## Exercise objective
All entries are to be quoted exactly; the images stay out of the copy.

Collection entries:
····················

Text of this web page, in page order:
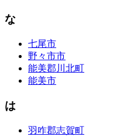
な
七尾市
野々市市
能美郡川北町
能美市
は
羽咋郡志賀町
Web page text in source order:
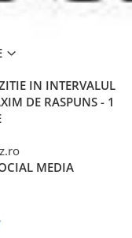
IN INTERVALUL
DE RASPUNS - 1
MEDIA
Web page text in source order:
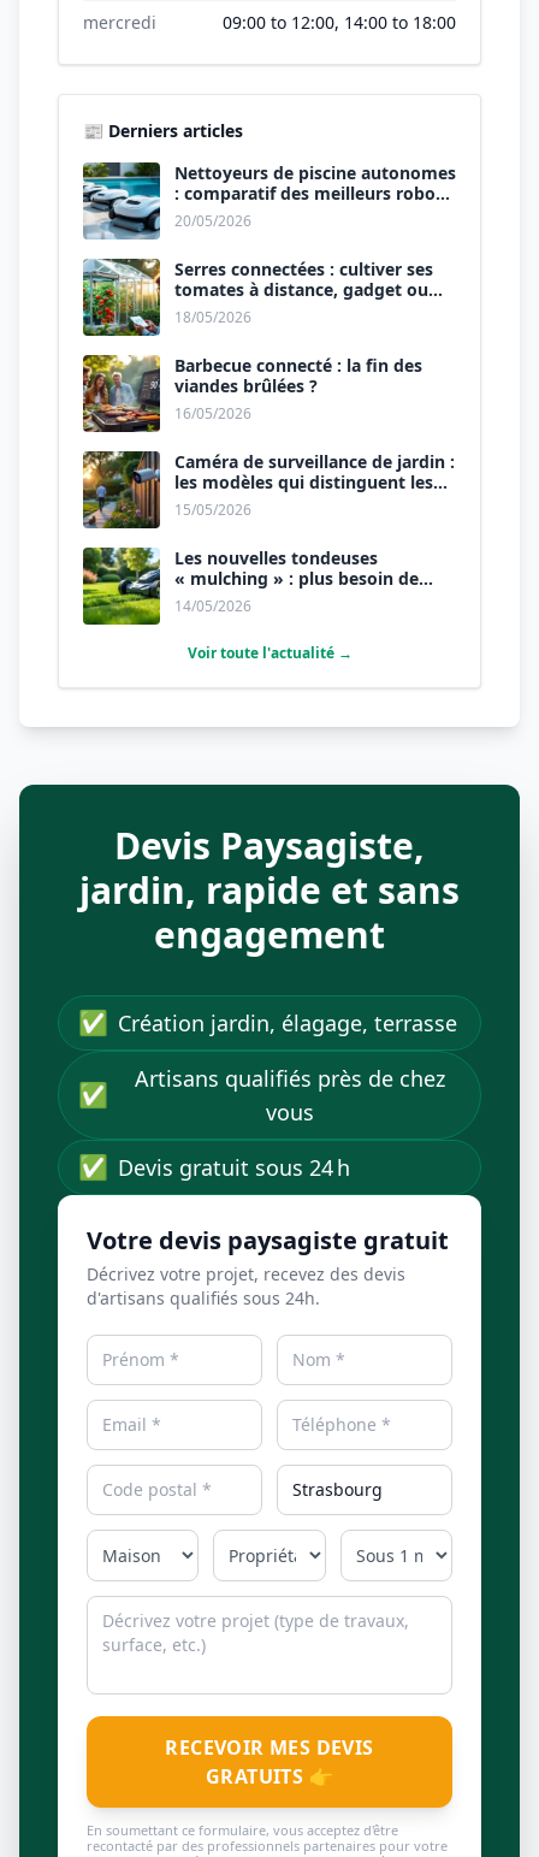
mercredi
09:00 to 12:00, 14:00 to 18:00
📰 Derniers articles
Nettoyeurs de piscine autonomes
: comparatif des meilleurs robots
de 2026.
20/05/2026
Serres connectées : cultiver ses
tomates à distance, gadget ou
révolution ?
18/05/2026
Barbecue connecté : la fin des
viandes brûlées ?
16/05/2026
Caméra de surveillance de jardin :
les modèles qui distinguent les
humains des animaux.
15/05/2026
Les nouvelles tondeuses
« mulching » : plus besoin de
ramasser l’herbe.
14/05/2026
Voir toute l'actualité →
Devis Paysagiste,
jardin, rapide et sans
engagement
✅ Création jardin, élagage, terrasse
✅
Artisans qualifiés près de chez
vous
✅ Devis gratuit sous 24 h
Votre devis paysagiste gratuit
Décrivez votre projet, recevez des devis
d'artisans qualifiés sous 24h.
RECEVOIR MES DEVIS
GRATUITS 👉
En soumettant ce formulaire, vous acceptez d'être
recontacté par des professionnels partenaires pour votre

····················

## Reply
Text of this web page, in page order:
な
七尾市
野々市市
能美郡川北町
能美市
は
羽咋郡志賀町
Web page text in source order:
IN INTERVALUL
DE RASPUNS - 1
MEDIA
Web page text in source order:
mercredi
09:00 to 12:00, 14:00 to 18:00
📰 Derniers articles
Nettoyeurs de piscine autonomes
: comparatif des meilleurs robots
de 2026.
20/05/2026
Serres connectées : cultiver ses
tomates à distance, gadget ou
révolution ?
18/05/2026
Barbecue connecté : la fin des
viandes brûlées ?
16/05/2026
Caméra de surveillance de jardin :
les modèles qui distinguent les
humains des animaux.
15/05/2026
Les nouvelles tondeuses
« mulching » : plus besoin de
ramasser l’herbe.
14/05/2026
Voir toute l'actualité →
Devis Paysagiste,
jardin, rapide et sans
engagement
✅ Création jardin, élagage, terrasse
✅
Artisans qualifiés près de chez
vous
✅ Devis gratuit sous 24 h
Votre devis paysagiste gratuit
Décrivez votre projet, recevez des devis
d'artisans qualifiés sous 24h.
RECEVOIR MES DEVIS
GRATUITS 👉
En soumettant ce formulaire, vous acceptez d'être
recontacté par des professionnels partenaires pour votre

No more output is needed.